Summary commentary on results

Directors Comments:

GLG Corp Ltd (“GLG” or the Company) accounts are in the process of being audited by Deloitte Touche Tohmatsu, Chartered Accountants.

The Directors note that whilst they do not expect the final audited results to differ materially from those included in this Preliminary Financial Report, as at the date of this report, the audit process has not been finalised and further changes may be forthcoming.

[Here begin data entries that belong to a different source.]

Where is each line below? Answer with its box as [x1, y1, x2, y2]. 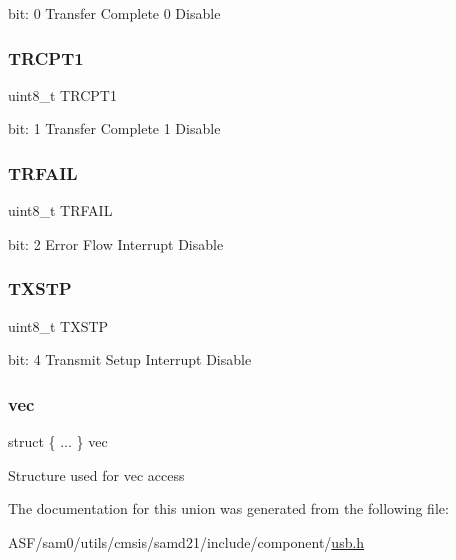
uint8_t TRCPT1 [8, 84, 117, 105]
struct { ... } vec [8, 431, 108, 452]
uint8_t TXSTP [8, 315, 109, 336]
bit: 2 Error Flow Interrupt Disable [8, 233, 224, 254]
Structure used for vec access [8, 464, 185, 485]
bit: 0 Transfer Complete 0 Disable [8, 3, 221, 23]
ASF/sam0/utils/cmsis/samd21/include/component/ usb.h [8, 531, 365, 552]
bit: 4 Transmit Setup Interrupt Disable [8, 349, 252, 370]
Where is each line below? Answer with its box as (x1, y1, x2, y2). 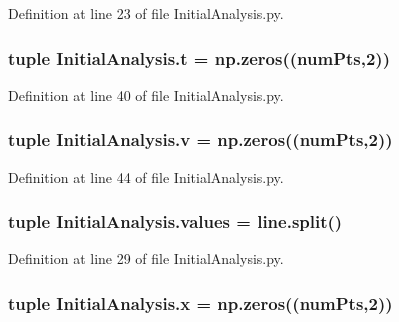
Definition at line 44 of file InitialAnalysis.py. (8, 166, 284, 187)
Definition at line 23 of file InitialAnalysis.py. (8, 3, 284, 23)
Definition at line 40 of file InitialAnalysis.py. (8, 84, 284, 105)
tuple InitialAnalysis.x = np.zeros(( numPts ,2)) (8, 290, 393, 315)
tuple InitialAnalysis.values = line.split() (8, 209, 343, 234)
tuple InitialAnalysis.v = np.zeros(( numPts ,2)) (8, 127, 393, 152)
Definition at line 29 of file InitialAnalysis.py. (8, 248, 284, 269)
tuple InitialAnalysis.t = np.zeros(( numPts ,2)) (8, 45, 390, 70)
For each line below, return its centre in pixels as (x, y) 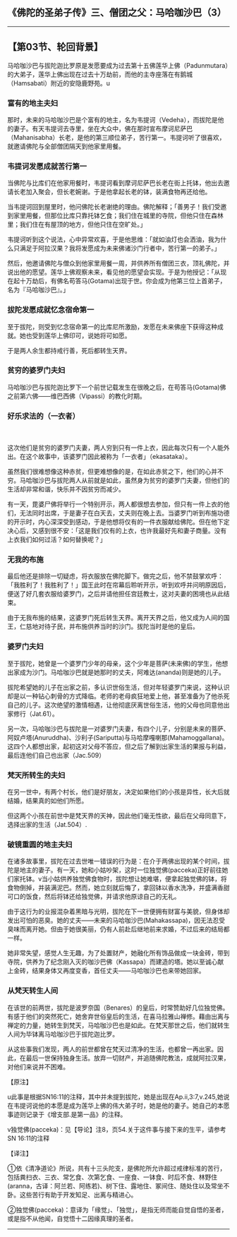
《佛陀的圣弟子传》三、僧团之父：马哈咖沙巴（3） (117, 13)
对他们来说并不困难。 (38, 1066)
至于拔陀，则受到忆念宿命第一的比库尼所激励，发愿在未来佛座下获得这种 (112, 326)
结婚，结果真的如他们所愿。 (48, 801)
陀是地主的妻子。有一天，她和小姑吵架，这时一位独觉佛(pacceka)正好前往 (115, 870)
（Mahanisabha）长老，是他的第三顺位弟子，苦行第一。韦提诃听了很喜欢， (116, 137)
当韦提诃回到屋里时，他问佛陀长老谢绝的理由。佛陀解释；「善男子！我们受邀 (117, 207)
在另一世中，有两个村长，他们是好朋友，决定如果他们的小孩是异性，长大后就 (119, 792)
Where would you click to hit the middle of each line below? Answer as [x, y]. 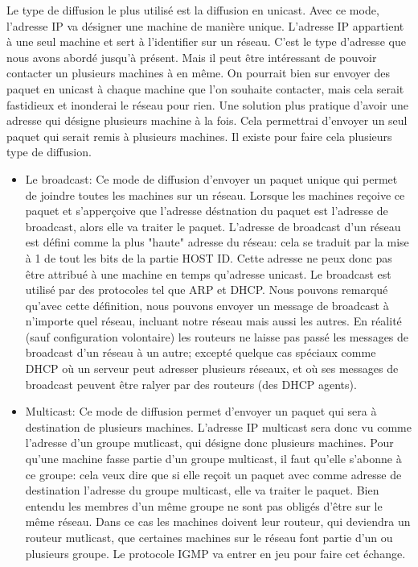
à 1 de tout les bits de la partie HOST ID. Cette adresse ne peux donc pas [209, 257]
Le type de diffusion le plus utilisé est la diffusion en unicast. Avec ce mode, [193, 10]
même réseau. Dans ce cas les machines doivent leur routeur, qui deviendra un [218, 521]
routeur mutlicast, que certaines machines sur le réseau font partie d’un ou [209, 537]
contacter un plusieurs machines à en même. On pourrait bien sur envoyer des [198, 73]
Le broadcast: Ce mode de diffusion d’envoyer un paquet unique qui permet [211, 178]
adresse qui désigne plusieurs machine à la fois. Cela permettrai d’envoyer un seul [207, 120]
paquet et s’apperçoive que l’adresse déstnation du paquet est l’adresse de [207, 211]
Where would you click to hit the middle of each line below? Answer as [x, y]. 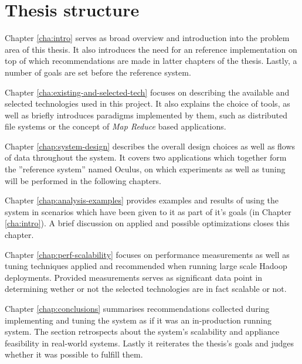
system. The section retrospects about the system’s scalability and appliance [142, 331]
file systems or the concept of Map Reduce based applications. [116, 126]
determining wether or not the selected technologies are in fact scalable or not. [146, 289]
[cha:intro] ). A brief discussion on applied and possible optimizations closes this [147, 223]
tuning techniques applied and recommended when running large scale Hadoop [146, 266]
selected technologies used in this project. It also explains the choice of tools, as [147, 103]
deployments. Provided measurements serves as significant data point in [134, 277]
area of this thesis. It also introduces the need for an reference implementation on [151, 49]
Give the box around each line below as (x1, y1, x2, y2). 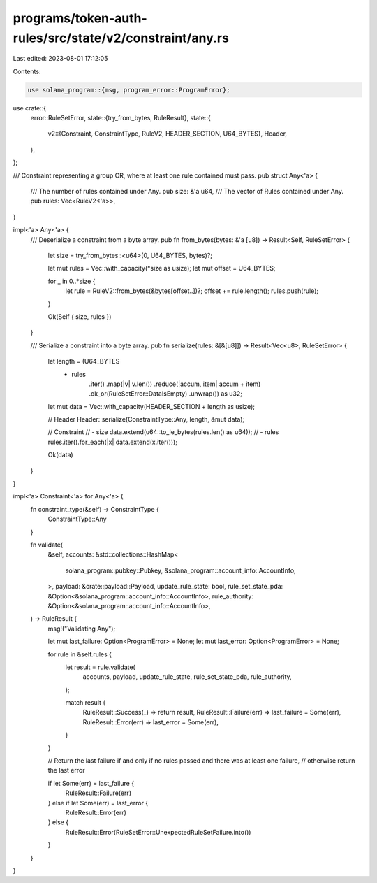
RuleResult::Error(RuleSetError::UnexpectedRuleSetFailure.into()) (65, 828, 251, 836)
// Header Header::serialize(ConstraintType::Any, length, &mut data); (47, 415, 245, 424)
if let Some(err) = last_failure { (47, 779, 135, 787)
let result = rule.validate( (65, 663, 135, 671)
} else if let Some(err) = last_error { (47, 798, 149, 807)
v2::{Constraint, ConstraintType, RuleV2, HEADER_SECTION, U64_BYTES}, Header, (47, 129, 288, 138)
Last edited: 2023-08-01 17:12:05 (13, 55, 108, 63)
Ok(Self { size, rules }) (47, 312, 112, 321)

The downturn in the 2009 financial year saw the demise of many smaller players in the industry; retailers reduced purchases as a result of uncertain consumer confidence and difficult trading conditions. Coupled with lack of cotton supply and corresponding yarn price increases at end of 2009, FY2010 proved to be an extremely tough year for the industry. GLG, by virtue of tight cost management and disciplined control of its supply chain was able to achieve a strong improvement in profits.

In the beginning of 2010 as we saw a slight recovery in US retail, reduced supply from 2009 and improved demand retailers sought to secure capacity ahead of normal lead-times. This was coupled with a dramatic increase in cotton prices which made it difficult for suppliers, including GLG to benefit from increased demand, especially as many retailers were reluctant to pass on cost increases as consumer confidence remained low.

GLG did benefit from early, strategic yarn purchases for key programs and also was successful with high value designs at attractive price points. However the benefit of early cotton purchases will not flow into fiscal 2011 as the price of cotton is still at very high levels. Retailers are still cautious and experimenting with a wide range of value driven promotions to generate consumer enthusiasm.

The discussion that follows compares the Consolidated Statement of comprehensive income for the financial year ended 30 June 2010 with that of 30 June 2009 .

GLG’s net profit increased by $5,958 to $8,041 thousand, from a net profit of $2,083 thousand in the previous year. The results included a write back of a prior year impairment of $2,500 thousand. Lower selling and distribution expenses and management efforts to promote cost efficiencies also contributed to the profit increase.

In spite of challenging market conditions the Company’s sales were only marginally lower than the prior year.

Other revenue increased by $694 thousand to $1,336 thousand as compared to 642 thousand in previous year as a result of higher average commission rate received from suppliers and the new development of agency fees.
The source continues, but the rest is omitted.